L'équipe des cascadeurs est aussi étoffée avec les dinosaures Tony Brubaker et Jophery C. Brown et la nouvelle génération Big Daddy Wayne, Eric Chambers et Jalil Jay Lynch

Life

Perpète réunit les deux acteurs comiques de l'année 1999, Eddie Murphy et Martin Lawrence (respectivement quatre et deux films cette année-là), et la collaboration s'avère plus que fructueuse...

LIFE - Ted Demme (1999)


Dans une prison du Mississipi, pendant que deux jeunes prisonniers rebouchent deux tombes, le vieux Willie Long (Obba Babatundé) leur conte la vie des deux macchabées. Tout débute en 1932, lorsque Rayford Gibson (Eddie Murphy), une petite frappe au bagou inaltérable, et Claude Banks (Martin Lawrence), un employé de banque fraîchement embauché, se trouvent obligé de convoyer de la gnole pour le compte d'un gangster de Harlem. Les deux hommes partagent peu de choses : une vie et des ambitions différentes,
Lors d'une étape, Winston (Clarence Williams III) leur meurt mystérieusement dans les bras, après avoir escroqué Ray au poker. Le mobile est tout trouvé et la justice des Blancs du Sud ne cherche pas plus loin : les deux compères sont condamnés à perpétuité dans un bagne du Mississipi.Certes l'humour est présent, mais pas celui dans lequel s'illustrent le plus souvent Eddie Murphy et Martin Lawrence (c'est d'ailleurs la volonté affirmée de Ted Demme, à qui l'on doit le petit film Who's the Man ?). Les deux acteurs ont joué pour la première fois ensemble dans Boomerang, et c'est à ce genre de comédies que l'on peut comparer Life : une comédie pertinente où se mêle à la fois l'humour, les sentiments, le drame et la solidarité. On suit les deux personnages principaux pendant 70 ans, un vieillissement rendu crédible par le bon jeu de Martin et Eddie, et grâce aux maquillages perfectionnistes de Rick Baker (nominé aux Oscars).

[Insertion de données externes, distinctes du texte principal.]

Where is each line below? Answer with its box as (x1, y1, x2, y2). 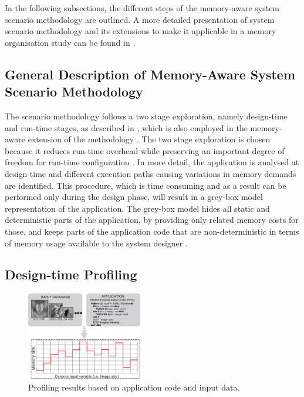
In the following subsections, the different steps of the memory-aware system (5, 2, 280, 14)
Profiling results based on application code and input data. (28, 381, 240, 393)
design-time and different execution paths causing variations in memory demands (5, 167, 296, 179)
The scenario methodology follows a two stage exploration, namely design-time (5, 109, 288, 122)
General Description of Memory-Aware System (5, 65, 296, 83)
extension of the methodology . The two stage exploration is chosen (28, 133, 271, 145)
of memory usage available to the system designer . (5, 236, 188, 249)
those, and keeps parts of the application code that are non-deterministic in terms (5, 225, 299, 237)
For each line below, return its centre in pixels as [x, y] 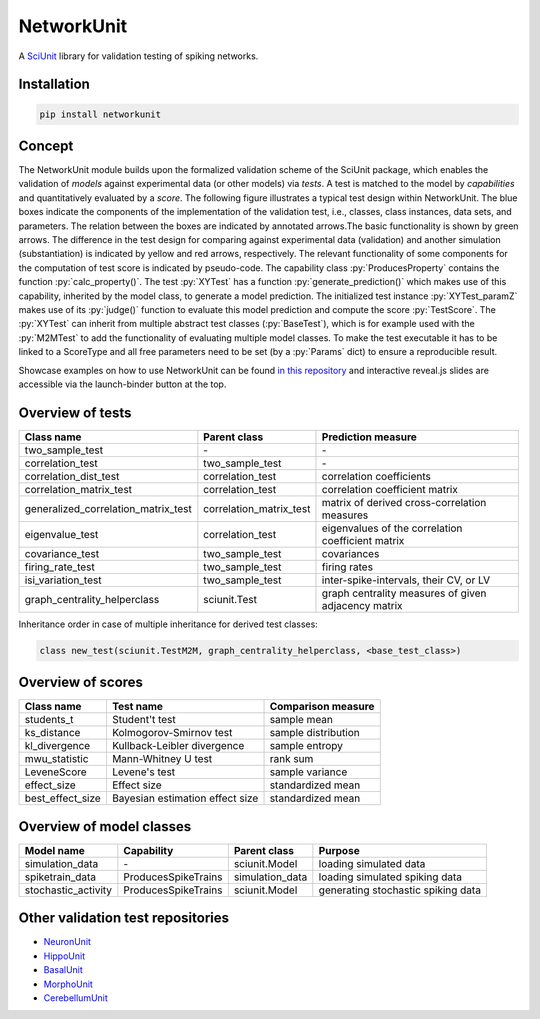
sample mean [301, 720]
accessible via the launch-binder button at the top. [122, 384]
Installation [54, 84]
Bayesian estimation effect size [185, 798]
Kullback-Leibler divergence [178, 746]
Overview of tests [75, 412]
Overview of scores [81, 682]
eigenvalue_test [61, 534]
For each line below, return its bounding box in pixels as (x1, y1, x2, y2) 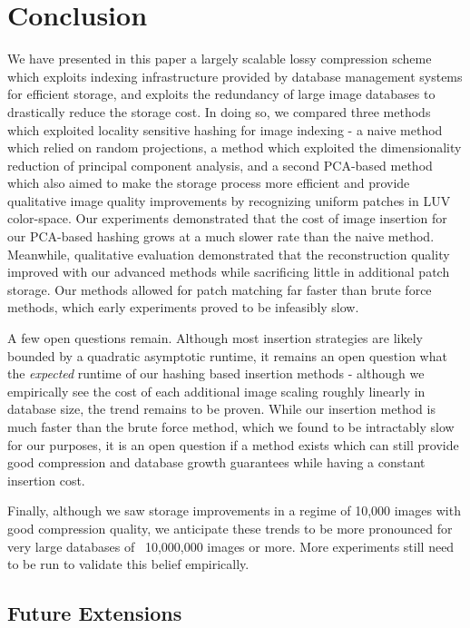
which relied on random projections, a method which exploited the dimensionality (7, 138, 462, 157)
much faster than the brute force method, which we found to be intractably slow (7, 417, 455, 436)
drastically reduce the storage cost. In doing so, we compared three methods (7, 102, 431, 121)
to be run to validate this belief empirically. (7, 554, 250, 574)
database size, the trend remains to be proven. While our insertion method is (7, 399, 436, 418)
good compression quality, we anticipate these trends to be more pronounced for (7, 518, 453, 537)
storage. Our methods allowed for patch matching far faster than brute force (7, 280, 432, 299)
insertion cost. (7, 470, 85, 489)
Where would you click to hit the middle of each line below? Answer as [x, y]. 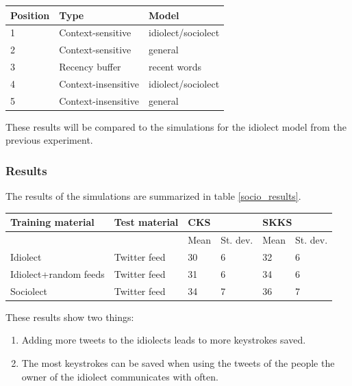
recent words [175, 67]
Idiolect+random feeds [58, 273]
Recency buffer [90, 67]
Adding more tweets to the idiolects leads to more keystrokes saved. [164, 340]
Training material [52, 222]
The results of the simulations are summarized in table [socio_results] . [153, 196]
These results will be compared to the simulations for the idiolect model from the [176, 126]
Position [30, 15]
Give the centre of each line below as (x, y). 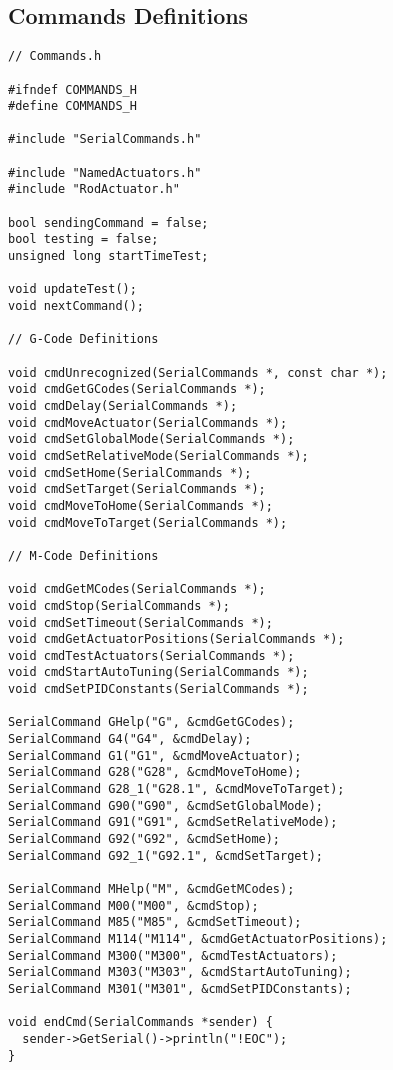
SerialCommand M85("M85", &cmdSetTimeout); (155, 922)
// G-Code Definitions (83, 339)
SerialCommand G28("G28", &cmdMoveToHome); (155, 772)
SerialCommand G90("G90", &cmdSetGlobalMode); (165, 805)
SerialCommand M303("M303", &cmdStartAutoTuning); (180, 972)
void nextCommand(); (76, 306)
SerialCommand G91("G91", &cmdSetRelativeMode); (173, 822)
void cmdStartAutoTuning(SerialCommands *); (158, 672)
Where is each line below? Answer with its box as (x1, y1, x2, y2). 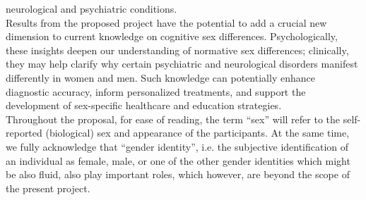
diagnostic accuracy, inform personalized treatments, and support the (6, 84, 306, 99)
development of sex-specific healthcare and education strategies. (6, 98, 282, 113)
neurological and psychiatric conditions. (6, 1, 177, 15)
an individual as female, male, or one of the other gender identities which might (6, 153, 350, 168)
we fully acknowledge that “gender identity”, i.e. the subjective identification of (6, 139, 349, 154)
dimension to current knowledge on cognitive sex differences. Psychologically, (6, 29, 338, 44)
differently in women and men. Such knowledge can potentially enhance (6, 70, 315, 85)
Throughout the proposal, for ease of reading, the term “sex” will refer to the (6, 111, 341, 126)
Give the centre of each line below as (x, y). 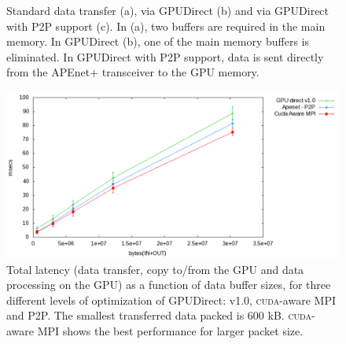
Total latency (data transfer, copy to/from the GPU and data (155, 269)
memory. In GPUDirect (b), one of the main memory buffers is (158, 41)
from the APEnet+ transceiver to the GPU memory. (133, 72)
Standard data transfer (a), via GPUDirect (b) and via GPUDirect (168, 10)
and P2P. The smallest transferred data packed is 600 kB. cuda (159, 315)
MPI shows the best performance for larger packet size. (170, 330)
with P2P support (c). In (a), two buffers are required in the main (166, 26)
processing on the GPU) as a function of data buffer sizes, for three (169, 285)
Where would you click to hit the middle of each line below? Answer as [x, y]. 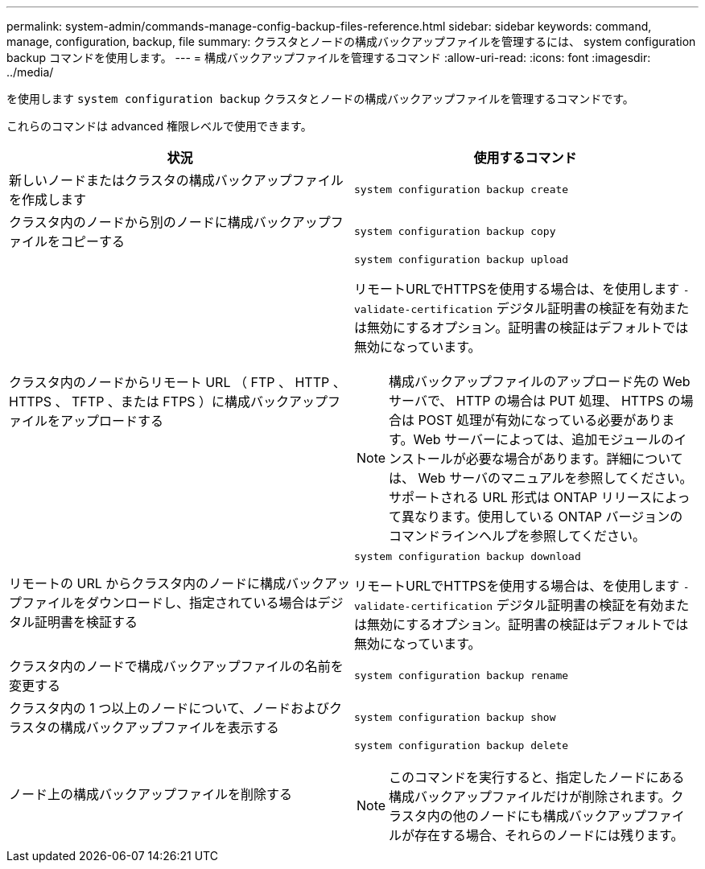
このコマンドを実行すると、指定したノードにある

J'ai un faible pour les reconstitutions historiques et les films en costumes d'époque. Et on peut dire que ce film nous fait voyager, du Harlem by night au Sud profond, jusque dans les rêves de Ray. Le tout sur une BO réussit, signée de Wycleef Jean, l'ex-Fugees.

Même si le réalisateur est Blanc, c'est bien d'une histoire d'Afro-Américains dont il s'agit, une histoires sur, avec et du point de vue des Afro-Américains. Le parallèle avec l'esclavage paraît évident ; on peut même, en poussant un peu, y voir une parabole sur la ségrégation : travail gratuit, poursuite des évadés par des Blancs et des chiens, directeur de la prison représenté comme un directeur de plantation -avec sa famille bien proprette qui assiste frétillante aux activités de détenus et sa fille qui accouche d'un enfant métisse...

Enfin, dernier point essentiel : cette comédie historique rassemble un casting incroyable qui investit des seconds rôles touchant, campés avec précision et dignité. On peut citer pêle-mêle Bernie Mac, Anthony Anderson (Romeo Must Die, Exit Wounds, Kingdom Come, Cradle 2 the Grave, Big Momma's House, Barbershop), Barry Shabaka Henley, Miguel A. Núñez Jr.,
Bokeem Woodbine, Lisa Nicole Carson, Clarence Williams III, Michael "Bear" Taliferro, Sanaa Lathan, Zaid Farid (Bowfinger), Guy Torry, Armelia McQueen, William B. Taylor, Ernie Banks, le funkman Rick James.
L'équipe des cascadeurs est aussi étoffée avec les dinosaures Tony Brubaker et Jophery C. Brown et la nouvelle génération Big Daddy Wayne, Eric Chambers et Jalil Jay Lynch

Harlem Nights

Seule réalisation du comédien Eddie Murphy, Les nuits de Harlem réunit les deux stars comiques années 80 : le maître Richard Pryor et l'élève Eddie Murphy.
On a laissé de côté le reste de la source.